Recommendations and best practices
- Roles and responsibilities of Account admins, Metastore admins and Workspace admins are well-defined and complementary. Workflows such as automation, change requests, escalations, etc. should flow to the appropriate owners, whether the workspaces are set up by LOB or managed by a central Center of Excellence.
- Account Level Identities should be enabled as this allows for centralized principal management for all workspaces, thereby simplifying administration. We recommend setting up features like SSO, SCIM and Audit Logs at the account level. Workspace-level SSO is still required, until the SSO Federation feature is available.
- Cluster Policies are a powerful lever that provides guardrails for effective self-service and greatly simplifies the role of a workspace administrator. We provide some sample policies here. The account admin should provide simple default policies based on primary persona/t-shirt size, ideally through automation such as Terraform. Workspace admins can add to that list for more fine-grained controls. Combined with an adequate process, all exception scenarios can be accommodated gracefully.
- Tracking the on-going consumption for all workload types across all workspaces is visible to account admins via the accounts console. We recommend setting up billable usage log delivery so that it all goes to your central cloud storage for chargeback and analysis. Budget API (In Preview) should be configured at the account level, which allows account administrators to create thresholds at the workspaces, SKU, and cluster tags level and receive alerts on consumption so that timely action can be taken to remain within allotted budgets. Use a tool such as Overwatch to track usage at an even more granular level to help identify areas of improvement when it comes to utilization of compute resources.

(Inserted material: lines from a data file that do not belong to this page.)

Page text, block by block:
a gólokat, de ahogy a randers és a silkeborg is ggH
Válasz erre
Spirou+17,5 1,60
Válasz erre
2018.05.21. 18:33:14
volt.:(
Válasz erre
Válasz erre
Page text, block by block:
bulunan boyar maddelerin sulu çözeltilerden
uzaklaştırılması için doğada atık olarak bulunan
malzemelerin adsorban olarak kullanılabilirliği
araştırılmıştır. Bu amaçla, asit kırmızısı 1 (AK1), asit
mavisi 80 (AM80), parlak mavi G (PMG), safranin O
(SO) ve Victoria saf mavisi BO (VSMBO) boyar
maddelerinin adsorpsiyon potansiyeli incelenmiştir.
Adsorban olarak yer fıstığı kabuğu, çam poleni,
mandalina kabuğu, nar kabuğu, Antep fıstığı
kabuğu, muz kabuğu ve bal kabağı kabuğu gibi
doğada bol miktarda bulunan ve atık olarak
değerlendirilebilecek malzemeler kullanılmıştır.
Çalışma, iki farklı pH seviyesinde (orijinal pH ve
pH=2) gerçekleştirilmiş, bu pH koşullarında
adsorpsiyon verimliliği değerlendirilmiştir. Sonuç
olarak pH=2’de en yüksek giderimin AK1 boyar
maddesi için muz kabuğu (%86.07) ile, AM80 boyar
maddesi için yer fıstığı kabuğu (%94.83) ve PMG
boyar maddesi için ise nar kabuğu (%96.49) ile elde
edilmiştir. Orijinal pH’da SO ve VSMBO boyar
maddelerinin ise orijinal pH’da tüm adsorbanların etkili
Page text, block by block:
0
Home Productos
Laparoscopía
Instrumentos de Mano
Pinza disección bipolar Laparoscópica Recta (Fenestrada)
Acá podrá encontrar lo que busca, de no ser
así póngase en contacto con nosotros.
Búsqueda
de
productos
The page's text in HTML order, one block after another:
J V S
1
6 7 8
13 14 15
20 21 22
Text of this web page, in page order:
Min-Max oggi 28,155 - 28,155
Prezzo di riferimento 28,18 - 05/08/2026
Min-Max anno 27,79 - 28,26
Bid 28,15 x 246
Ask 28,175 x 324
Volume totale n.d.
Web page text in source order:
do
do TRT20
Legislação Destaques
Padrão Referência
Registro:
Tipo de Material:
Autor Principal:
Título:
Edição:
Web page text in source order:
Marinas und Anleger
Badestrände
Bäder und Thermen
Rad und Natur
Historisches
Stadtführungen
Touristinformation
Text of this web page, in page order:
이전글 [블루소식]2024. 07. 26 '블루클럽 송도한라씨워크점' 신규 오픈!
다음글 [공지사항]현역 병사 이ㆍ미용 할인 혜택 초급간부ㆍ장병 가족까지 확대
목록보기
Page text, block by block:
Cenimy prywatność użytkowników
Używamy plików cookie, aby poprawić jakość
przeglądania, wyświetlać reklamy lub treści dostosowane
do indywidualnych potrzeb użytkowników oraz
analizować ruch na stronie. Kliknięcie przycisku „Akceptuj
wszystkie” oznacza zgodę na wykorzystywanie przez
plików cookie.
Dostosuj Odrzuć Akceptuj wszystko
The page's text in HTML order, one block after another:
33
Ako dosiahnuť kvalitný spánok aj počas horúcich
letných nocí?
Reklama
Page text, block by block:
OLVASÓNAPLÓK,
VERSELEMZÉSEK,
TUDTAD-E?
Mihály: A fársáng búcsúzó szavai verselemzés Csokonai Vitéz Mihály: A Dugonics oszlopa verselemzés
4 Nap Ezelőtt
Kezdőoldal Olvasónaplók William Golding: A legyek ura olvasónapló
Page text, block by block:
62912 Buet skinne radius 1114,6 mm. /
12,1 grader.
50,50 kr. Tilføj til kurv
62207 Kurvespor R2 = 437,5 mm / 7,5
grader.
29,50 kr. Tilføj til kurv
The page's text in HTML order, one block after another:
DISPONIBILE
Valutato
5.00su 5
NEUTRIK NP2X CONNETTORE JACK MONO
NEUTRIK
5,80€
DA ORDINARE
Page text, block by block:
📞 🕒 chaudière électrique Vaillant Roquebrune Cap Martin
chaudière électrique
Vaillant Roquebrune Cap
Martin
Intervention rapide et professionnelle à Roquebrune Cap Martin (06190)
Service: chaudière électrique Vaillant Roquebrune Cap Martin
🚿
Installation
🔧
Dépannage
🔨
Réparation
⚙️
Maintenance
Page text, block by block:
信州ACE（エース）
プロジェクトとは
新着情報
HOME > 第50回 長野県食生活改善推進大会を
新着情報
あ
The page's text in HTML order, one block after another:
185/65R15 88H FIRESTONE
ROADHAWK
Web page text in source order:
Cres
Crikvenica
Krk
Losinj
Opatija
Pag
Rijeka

- The Databricks platform continues to innovate and simplify the job of the various data personas by abstracting common admin functionalities into the platform. Our recommendation is to use Delta Live Tables for new pipelines and Unity Catalog for all your user management and data access control.
Finally, it's important to note that for most of these best practices, and in fact, most of the things we mention in this blog, coordination, and teamwork are tantamount to success. Although it's theoretically possible for Account and Workspace admins to exist in a silo, this not only goes against the general Lakehouse principles but makes life harder for everyone involved. Perhaps the most important suggestion to take away from this article is to connect Account / Workspace Admins + Project / Data Leads + Users within your own organization. Mechanisms such as Teams/Slack channel, an email alias, and/or a weekly meetup have been proven successful. The most effective organizations we see here at Databricks are those that embrace openness not just in their technology, but in their operations. Keep an eye out for more admin-focused blogs coming soon, from logging and exfiltration recommendations to exciting roundups of our platform features focused on management.